Our research focuses on mathematical models describing the evolution and ecology of microbial genes and genomes.
We use mathematical and computational approaches to understand how the observed diversity of microbes emerged and how bacterial populations cooperate to adapt to their environment.

In population genetics, many theoretical results have been developed in times where not much genomic and genetic data were available. Although these theory-driven results are still essential, data-driven discoveries have meanwhile dramatically changed our view of evolution and ecology, in particular for prokaryotes. Today we are able to see low-frequency variations in genomic data, sequence the genomes of thousands of individuals, even at the level of a single cell, and track the occurrence of mutations and genes over time in experimental evolution.

We are working at the interface of these two worlds combining mathematical population genetics theory, computational biology, and machine learning.

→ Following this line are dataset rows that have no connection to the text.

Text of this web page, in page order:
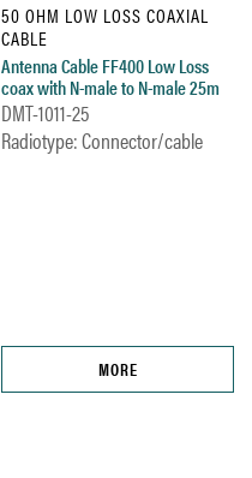
50 OHM LOW LOSS COAXIAL
CABLE
Antenna Cable FF400 Low Loss
coax with N-male to N-male 25m
DMT-1011-25
Radiotype: Connector/cable
MORE
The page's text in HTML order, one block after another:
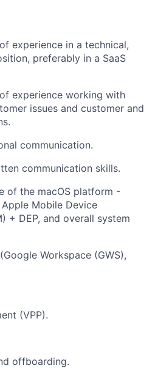
experience in a technical,
preferably in a SaaS
experience working with
issues and customer and
communication.
communication skills.
of the macOS platform -
Apple Mobile Device
+ DEP, and overall system
Workspace (GWS),
(VPP).
offboarding.
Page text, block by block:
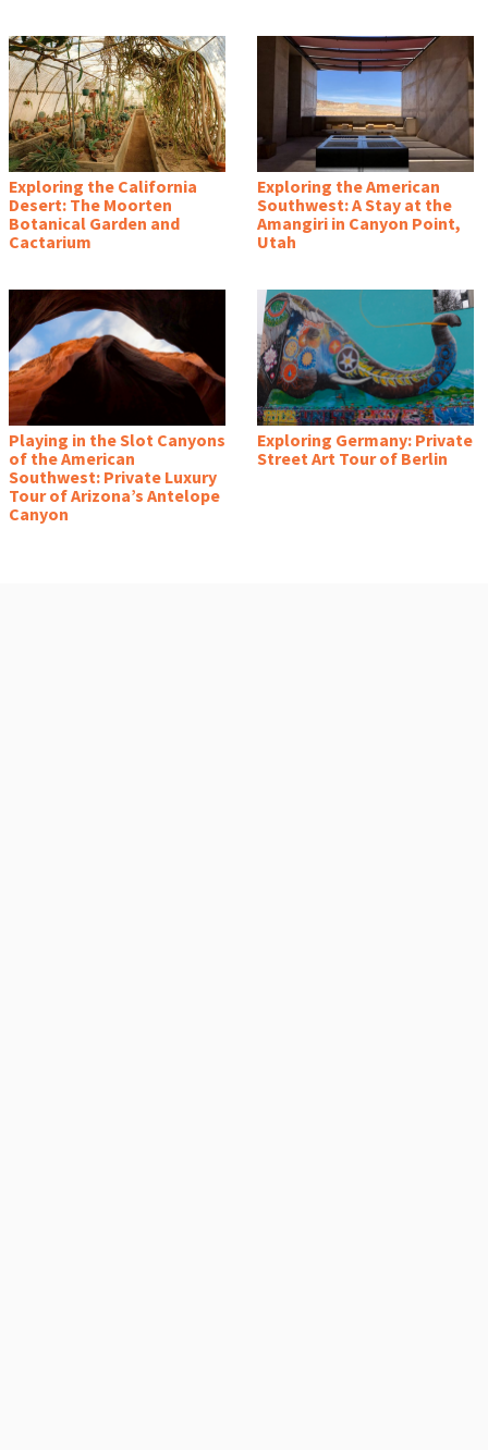
Exploring the California
Desert: The Moorten
Botanical Garden and
Cactarium
Exploring the American
Southwest: A Stay at the
Amangiri in Canyon Point,
Utah
Playing in the Slot Canyons
of the American
Southwest: Private Luxury
Tour of Arizona’s Antelope
Canyon
Exploring Germany: Private
Street Art Tour of Berlin

For example, we introduced models that can explain the existence of huge gene reservoirs in bacterial populations (the pangenome) and analyzed the evolution of the CRISPR-Cas immune system against phages. More recently, we started to study how the cooperation of closely related bacterial strains affects genomic diversity and how machine learning methods can improve inference in bacterial population genetics.

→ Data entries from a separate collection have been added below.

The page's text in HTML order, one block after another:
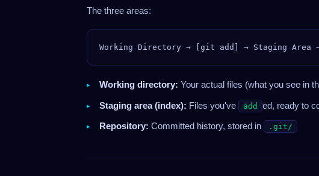
The three areas:
Working directory: Your actual files (what you see in
Staging area (index): Files you've add ed, ready to
Repository: Committed history, stored in .git/
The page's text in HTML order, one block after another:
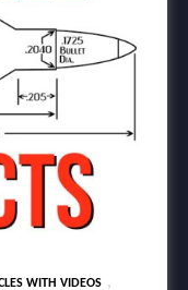
WITH VIDEOS ,
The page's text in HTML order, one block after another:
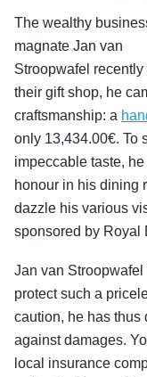
The wealthy
magnate Jan van
Stroopwafel
their gift shop, he
craftsmanship: a
only 13,434.00€. To
impeccable taste,
honour in his dining
dazzle his various
sponsored by Royal
Jan van
protect such a
caution, he has thus
against damages.
local insurance
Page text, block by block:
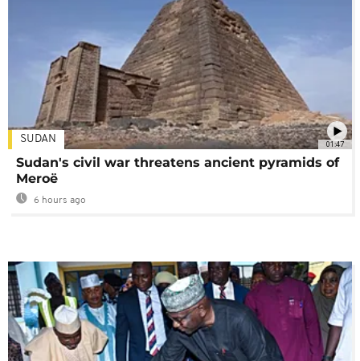
01:47
SUDAN
Sudan's civil war threatens ancient pyramids of
Meroë
6 hours ago

In contrast to eukaryotic populations, bacteria frequently gain, loose, and exchange genes. This gives rise to the so-called pan-genome, which is the set of all genes that are present in any fraction of a bacterial population. We aim to understand how the transfer of genetic material and the evolutionary dynamics of gene gain and loss influence the composition of bacterial pan-genomes.

The CRISPR-Cas system, the immune system of bacteria against phages, is an interesting model system to answer fundamental questions concerning host-parasite co-evolution.
Most CRISPR-Cas systems possess an array that contains short "spacer" sequences that align with the target sequence. We are interested in the evolution of CRISPR spacer arrays, shaped by spacer insertions and deletions.
Furthermore, there are many different sub-types of CRISPR systems. Some of them are potentially performing functions beyond defense. We use individual-based mathematical models to analyze the fitness costs of different CRISPR systems that can have several reasons, such as imperfect self/non-self distinction or blocking beneficial horizontal gene transfer. Ultimately, we hope to explain the maintenance and spread of CRISPR-Cas systems in prokaryotic populations.

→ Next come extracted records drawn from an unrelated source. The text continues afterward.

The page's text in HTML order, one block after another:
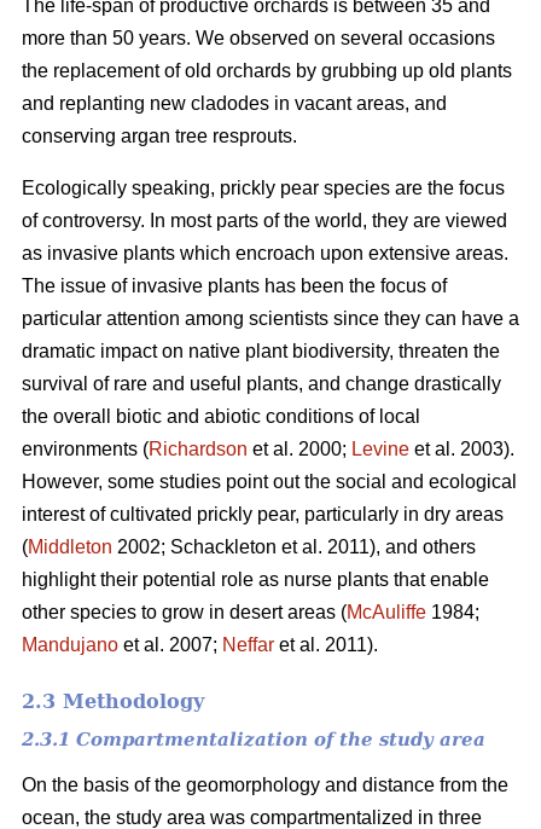
The life-span of productive orchards is between 35 and
more than 50 years. We observed on several occasions
the replacement of old orchards by grubbing up old plants
and replanting new cladodes in vacant areas, and
conserving argan tree resprouts.
Ecologically speaking, prickly pear species are the focus
of controversy. In most parts of the world, they are viewed
as invasive plants which encroach upon extensive areas.
The issue of invasive plants has been the focus of
particular attention among scientists since they can have a
dramatic impact on native plant biodiversity, threaten the
survival of rare and useful plants, and change drastically
the overall biotic and abiotic conditions of local
environments (Richardson et al. 2000; Levine et al. 2003).
However, some studies point out the social and ecological
interest of cultivated prickly pear, particularly in dry areas
(Middleton 2002; Schackleton et al. 2011), and others
highlight their potential role as nurse plants that enable
other species to grow in desert areas (McAuliffe 1984;
Mandujano et al. 2007; Neffar et al. 2011).
2.3 Methodology
2.3.1 Compartmentalization of the study area
On the basis of the geomorphology and distance from the
ocean, the study area was compartmentalized in three

The massive amount of newly sequenced genetic data gives rise to a variety of interesting applications in the emerging field of machine learning (ML) in population genetics. The main challenge is that sequence data are not independent but connected by their phylogenetic relationship. Our aim is to develop, analyze, and apply supervised machine learning tools that can exploit this phylogenetic relationship to improve estimation and classification in bacterial genome evolution and human population history.